→ **Instructions to follow**
Leave the pictures out and write out exactly the lines from the top of the entries through the line containing "the participants, they".

_ _ _ _ _

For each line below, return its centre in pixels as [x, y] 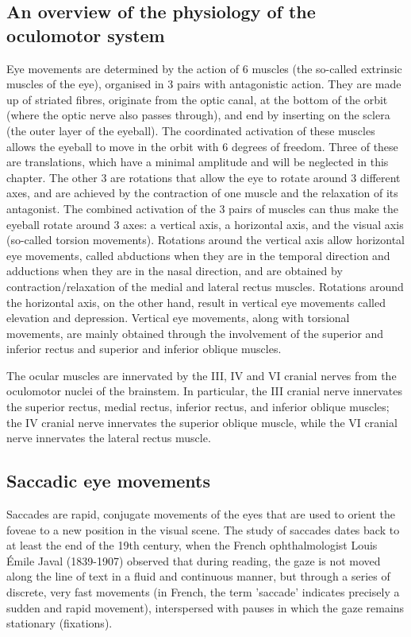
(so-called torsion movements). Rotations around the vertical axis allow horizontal [205, 240]
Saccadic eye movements [109, 481]
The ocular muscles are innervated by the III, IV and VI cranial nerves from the [202, 375]
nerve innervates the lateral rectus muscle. [109, 438]
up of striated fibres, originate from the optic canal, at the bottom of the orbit [197, 99]
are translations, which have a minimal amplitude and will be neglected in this [198, 162]
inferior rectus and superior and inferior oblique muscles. [144, 349]
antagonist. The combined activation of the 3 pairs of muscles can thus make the [202, 208]
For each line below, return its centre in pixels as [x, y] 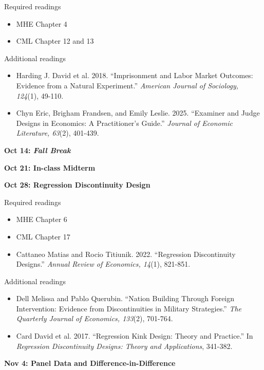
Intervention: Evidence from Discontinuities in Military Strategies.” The [129, 308]
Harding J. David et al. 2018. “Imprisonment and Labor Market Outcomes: [135, 75]
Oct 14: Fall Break [37, 150]
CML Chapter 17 [43, 236]
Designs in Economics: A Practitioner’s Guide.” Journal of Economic [124, 123]
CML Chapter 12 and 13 [55, 41]
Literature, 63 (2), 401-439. [58, 133]
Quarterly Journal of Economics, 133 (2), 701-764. [95, 318]
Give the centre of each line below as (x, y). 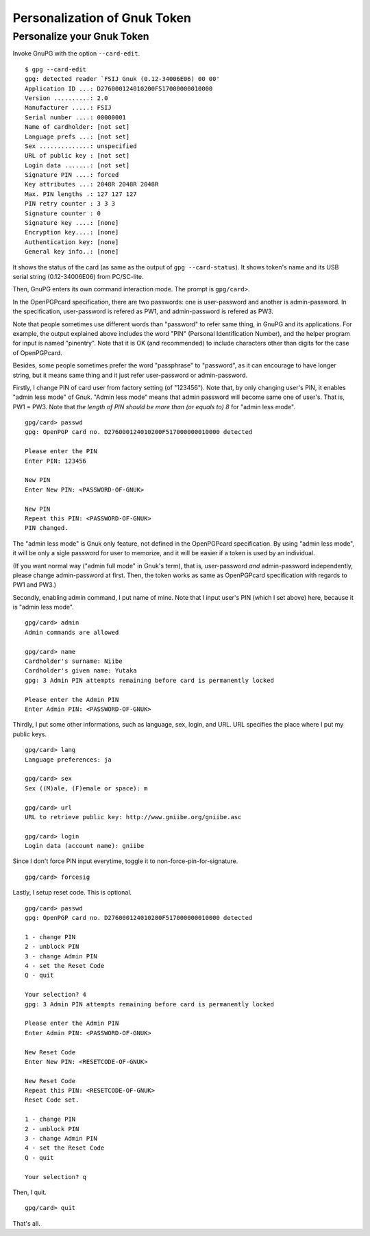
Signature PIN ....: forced (72, 175)
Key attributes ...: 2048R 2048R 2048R (92, 184)
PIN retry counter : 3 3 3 (70, 204)
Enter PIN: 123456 (56, 461)
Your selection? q (56, 1177)
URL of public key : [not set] (77, 156)
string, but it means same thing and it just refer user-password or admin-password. (130, 375)
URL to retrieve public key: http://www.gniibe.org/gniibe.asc (133, 817)
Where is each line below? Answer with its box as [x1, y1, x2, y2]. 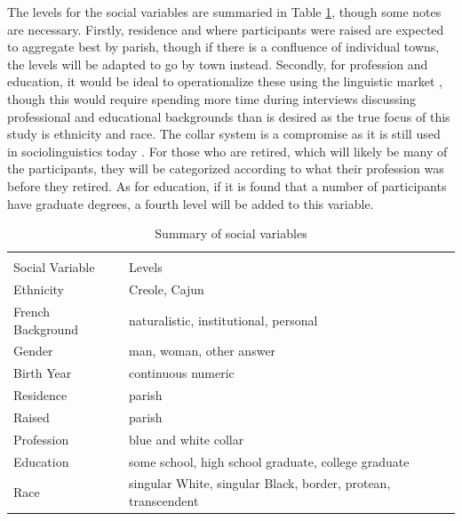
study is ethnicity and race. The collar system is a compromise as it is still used [7, 124, 441, 143]
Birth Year [13, 364, 72, 382]
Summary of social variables [155, 224, 307, 243]
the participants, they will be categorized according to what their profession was [7, 159, 444, 178]
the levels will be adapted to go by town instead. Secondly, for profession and [7, 54, 428, 73]
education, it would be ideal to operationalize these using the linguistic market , [7, 72, 442, 91]
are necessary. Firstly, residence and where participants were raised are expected [7, 20, 444, 38]
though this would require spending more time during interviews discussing [7, 89, 416, 108]
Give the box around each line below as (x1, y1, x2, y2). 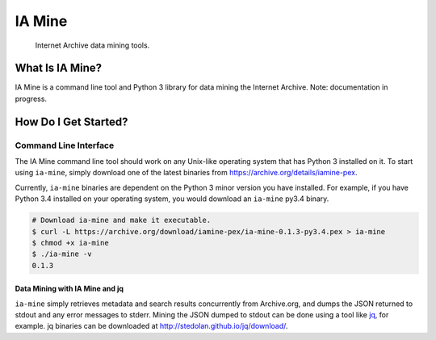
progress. (15, 94, 48, 103)
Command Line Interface (15, 140, 115, 151)
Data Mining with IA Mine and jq (15, 283, 124, 294)
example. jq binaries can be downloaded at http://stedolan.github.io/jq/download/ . (15, 321, 288, 331)
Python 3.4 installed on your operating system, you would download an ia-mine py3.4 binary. (15, 194, 329, 204)
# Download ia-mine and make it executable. (31, 216, 212, 225)
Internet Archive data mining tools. (35, 40, 150, 50)
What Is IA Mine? (15, 61, 103, 75)

_ _ _ _ _

→ **Solution**
For each line below, return its centre in pixels as [x, y] 
(so-called torsion movements). Rotations around the vertical axis allow horizontal [205, 240]
Saccadic eye movements [109, 481]
The ocular muscles are innervated by the III, IV and VI cranial nerves from the [202, 375]
nerve innervates the lateral rectus muscle. [109, 438]
up of striated fibres, originate from the optic canal, at the bottom of the orbit [197, 99]
are translations, which have a minimal amplitude and will be neglected in this [198, 162]
inferior rectus and superior and inferior oblique muscles. [144, 349]
antagonist. The combined activation of the 3 pairs of muscles can thus make the [202, 208]
For each line below, return its centre in pixels as [x, y] 
Intervention: Evidence from Discontinuities in Military Strategies.” The [129, 308]
Harding J. David et al. 2018. “Imprisonment and Labor Market Outcomes: [135, 75]
Oct 14: Fall Break [37, 150]
CML Chapter 17 [43, 236]
Designs in Economics: A Practitioner’s Guide.” Journal of Economic [124, 123]
CML Chapter 12 and 13 [55, 41]
Literature, 63 (2), 401-439. [58, 133]
Quarterly Journal of Economics, 133 (2), 701-764. [95, 318]
Give the centre of each line below as (x, y). 
Signature PIN ....: forced (72, 175)
Key attributes ...: 2048R 2048R 2048R (92, 184)
PIN retry counter : 3 3 3 (70, 204)
Enter PIN: 123456 (56, 461)
Your selection? q (56, 1177)
URL of public key : [not set] (77, 156)
string, but it means same thing and it just refer user-password or admin-password. (130, 375)
URL to retrieve public key: http://www.gniibe.org/gniibe.asc (133, 817)
Where is each line below? Answer with its box as [x1, y1, x2, y2]. 
study is ethnicity and race. The collar system is a compromise as it is still used [7, 124, 441, 143]
Birth Year [13, 364, 72, 382]
Summary of social variables [155, 224, 307, 243]
the participants, they will be categorized according to what their profession was [7, 159, 444, 178]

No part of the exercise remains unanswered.